Jo Morrell, Chief commercial officer: Kiehl's Musk Eau de Toilette
I absolutely love this. It used to be called Love Oil and it's my party fragrance. This reminds me of late nights dancing in New York in the early 2000's. I always buy one for myself and wear on special nights out.
Lynn Enright, News and content editor: Le Labo Santal 33
It's wildly extravagant as it's so expensive and it's actually become pretty commonplace, too. But I still love the rich, smoky scent. I don't care that I regularly smell it on other people on the train or in supermarket queues. A new bottle – with my name printed on the label – is a rare indulgence. I buy myself one around once every three years and use it sparingly, so as to ration the luxury.
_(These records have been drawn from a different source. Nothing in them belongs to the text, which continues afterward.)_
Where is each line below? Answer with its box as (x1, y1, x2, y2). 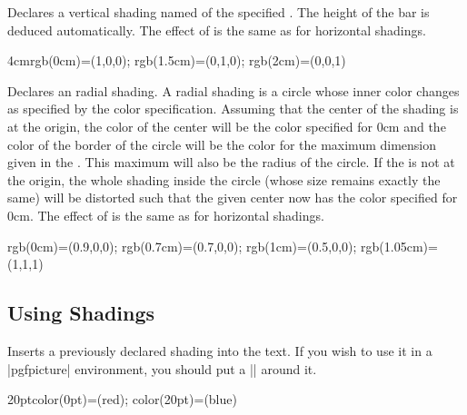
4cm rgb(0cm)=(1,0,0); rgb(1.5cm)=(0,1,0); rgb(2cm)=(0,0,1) (7, 51, 346, 70)
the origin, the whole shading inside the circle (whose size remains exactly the (7, 170, 441, 189)
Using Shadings (7, 299, 155, 327)
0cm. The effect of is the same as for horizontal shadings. (7, 205, 324, 224)
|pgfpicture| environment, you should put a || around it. (7, 359, 317, 378)
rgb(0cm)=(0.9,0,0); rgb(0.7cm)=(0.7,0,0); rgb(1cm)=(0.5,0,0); (7, 236, 357, 255)
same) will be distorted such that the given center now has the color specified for (7, 188, 458, 207)
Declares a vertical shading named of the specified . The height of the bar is (7, 3, 430, 21)
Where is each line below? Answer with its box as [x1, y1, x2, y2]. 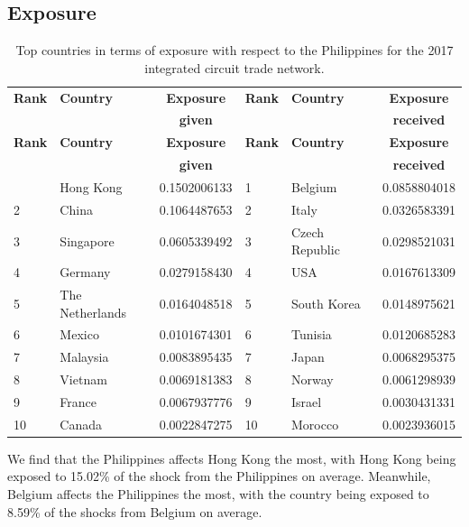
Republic [290, 240, 340, 259]
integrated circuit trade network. [144, 58, 325, 77]
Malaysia [60, 347, 109, 366]
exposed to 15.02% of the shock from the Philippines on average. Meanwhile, [7, 467, 431, 485]
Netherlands [60, 302, 126, 321]
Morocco [290, 414, 339, 433]
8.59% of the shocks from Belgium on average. [7, 502, 262, 521]
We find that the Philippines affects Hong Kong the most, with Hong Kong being [7, 448, 456, 467]
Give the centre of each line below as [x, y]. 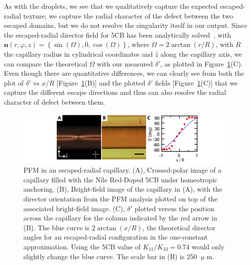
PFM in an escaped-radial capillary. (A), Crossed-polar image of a [123, 170]
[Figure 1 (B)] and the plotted [101, 82]
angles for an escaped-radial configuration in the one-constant [116, 237]
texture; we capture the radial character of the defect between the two [128, 15]
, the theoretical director [179, 227]
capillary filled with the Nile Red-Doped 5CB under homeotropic [120, 179]
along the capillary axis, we [201, 54]
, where [138, 44]
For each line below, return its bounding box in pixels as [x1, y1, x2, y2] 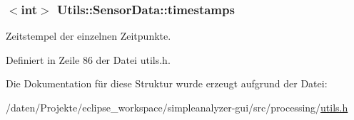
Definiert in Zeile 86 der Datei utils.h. [6, 52, 171, 67]
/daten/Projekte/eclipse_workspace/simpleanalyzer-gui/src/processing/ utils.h [6, 100, 348, 114]
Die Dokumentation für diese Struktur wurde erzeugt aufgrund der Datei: [6, 76, 328, 91]
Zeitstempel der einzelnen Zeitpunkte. [6, 28, 171, 43]
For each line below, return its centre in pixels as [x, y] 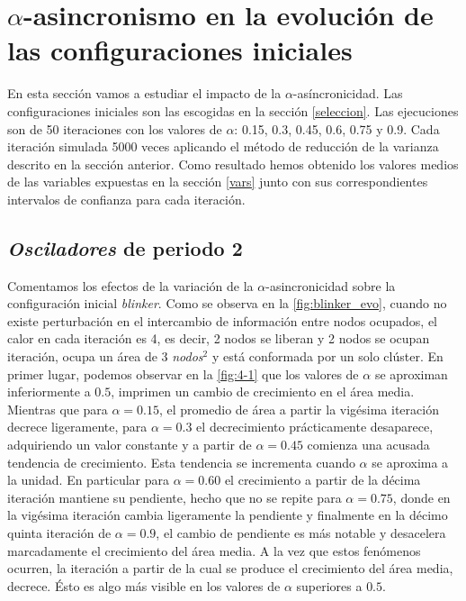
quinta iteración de [59, 532]
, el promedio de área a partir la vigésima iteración [299, 409]
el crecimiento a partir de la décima [323, 480]
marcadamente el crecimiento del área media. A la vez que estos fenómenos [214, 550]
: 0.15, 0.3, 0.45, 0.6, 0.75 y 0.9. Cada [337, 128]
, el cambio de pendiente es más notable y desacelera [301, 532]
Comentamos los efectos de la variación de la [130, 285]
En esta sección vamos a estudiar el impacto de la [144, 93]
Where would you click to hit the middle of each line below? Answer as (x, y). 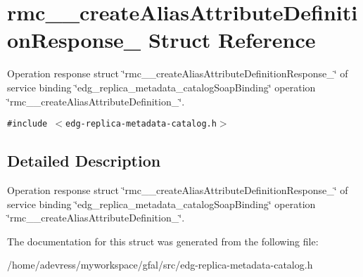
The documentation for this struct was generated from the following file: (163, 241)
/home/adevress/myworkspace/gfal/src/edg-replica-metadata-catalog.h (160, 265)
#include (27, 124)
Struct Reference (232, 40)
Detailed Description (84, 161)
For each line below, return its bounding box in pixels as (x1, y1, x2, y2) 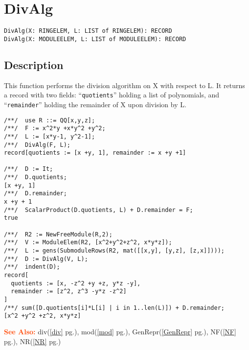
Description (4, 57, 64, 72)
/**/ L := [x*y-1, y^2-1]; (4, 133, 95, 140)
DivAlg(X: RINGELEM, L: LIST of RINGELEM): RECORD (4, 27, 172, 35)
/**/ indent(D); (4, 263, 60, 271)
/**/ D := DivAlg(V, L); (4, 255, 88, 262)
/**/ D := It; (4, 165, 53, 173)
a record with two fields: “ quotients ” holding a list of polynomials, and (4, 90, 220, 100)
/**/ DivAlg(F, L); (4, 141, 71, 148)

Caroline O'Donoghue, Social media manager: Diptyque do son
Despite the fact that my mum never wore it when I was a kid (it didn't exist then) wearing it always makes me think of her coming home from a dinner party – her hair all shiny, her make-up done, the smell of cold on her. It's a grown-up fragrance, but it's never too heavy or too musky. I can only ever afford it as a birthday present, but it usually lasts me for most of the year.
Louise Stephenson, Commercial project manager: Chanel No.5
A little dab goes a long way, so to be able to afford to buy this for myself makes me feel very special indeed and very chic – like those lovely French girls going to a party at Versailles. And, yes, I do want to smell like Keira Knightley, thanks.
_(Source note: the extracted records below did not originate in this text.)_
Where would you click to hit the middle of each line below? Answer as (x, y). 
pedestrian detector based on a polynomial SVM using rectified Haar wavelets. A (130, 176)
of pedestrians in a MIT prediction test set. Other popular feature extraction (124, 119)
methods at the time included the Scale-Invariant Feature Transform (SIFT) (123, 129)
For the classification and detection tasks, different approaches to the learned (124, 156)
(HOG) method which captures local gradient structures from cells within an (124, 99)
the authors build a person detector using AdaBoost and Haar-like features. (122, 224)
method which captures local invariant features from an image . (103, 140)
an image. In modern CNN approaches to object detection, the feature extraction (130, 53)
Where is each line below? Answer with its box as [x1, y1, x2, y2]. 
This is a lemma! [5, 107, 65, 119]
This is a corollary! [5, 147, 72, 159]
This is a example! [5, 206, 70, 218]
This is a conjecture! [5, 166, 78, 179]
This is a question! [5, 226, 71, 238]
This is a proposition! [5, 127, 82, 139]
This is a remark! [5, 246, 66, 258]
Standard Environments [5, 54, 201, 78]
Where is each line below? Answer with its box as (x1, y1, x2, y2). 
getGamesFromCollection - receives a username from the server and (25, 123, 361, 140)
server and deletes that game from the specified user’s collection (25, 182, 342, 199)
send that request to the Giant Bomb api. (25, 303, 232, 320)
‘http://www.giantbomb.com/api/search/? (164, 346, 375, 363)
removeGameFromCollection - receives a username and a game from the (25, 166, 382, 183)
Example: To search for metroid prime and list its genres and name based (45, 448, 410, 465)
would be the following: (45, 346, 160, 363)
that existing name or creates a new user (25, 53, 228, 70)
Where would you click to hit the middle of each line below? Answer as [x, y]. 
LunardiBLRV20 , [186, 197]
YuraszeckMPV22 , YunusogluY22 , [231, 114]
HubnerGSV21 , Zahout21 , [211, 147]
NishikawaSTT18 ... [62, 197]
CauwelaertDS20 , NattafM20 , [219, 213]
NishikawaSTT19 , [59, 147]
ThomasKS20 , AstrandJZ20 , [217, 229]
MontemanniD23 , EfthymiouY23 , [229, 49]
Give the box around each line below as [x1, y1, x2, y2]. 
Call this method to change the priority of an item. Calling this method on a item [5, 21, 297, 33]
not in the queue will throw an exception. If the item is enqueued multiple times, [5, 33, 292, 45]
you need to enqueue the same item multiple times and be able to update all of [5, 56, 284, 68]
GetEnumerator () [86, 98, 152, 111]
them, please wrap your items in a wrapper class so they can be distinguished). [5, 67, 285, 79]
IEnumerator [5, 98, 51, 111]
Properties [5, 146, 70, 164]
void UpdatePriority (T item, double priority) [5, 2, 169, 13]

LILY PESCHARDT, CONTRIBUTOR: TOCCA LILIANA
I'd buy myself Tocca's Liliana because I'm a narcissist. When I was a kid, there were never any of those mugs or rulers that had my name on it, so I still feel a thrill when I see something that even vaguely bears my name. Plus, it smells like peonies, which are my favourite flowers. I've been using this perfume for a year and I've only just run out but the bottle is so pretty it's still sitting on my dressing table.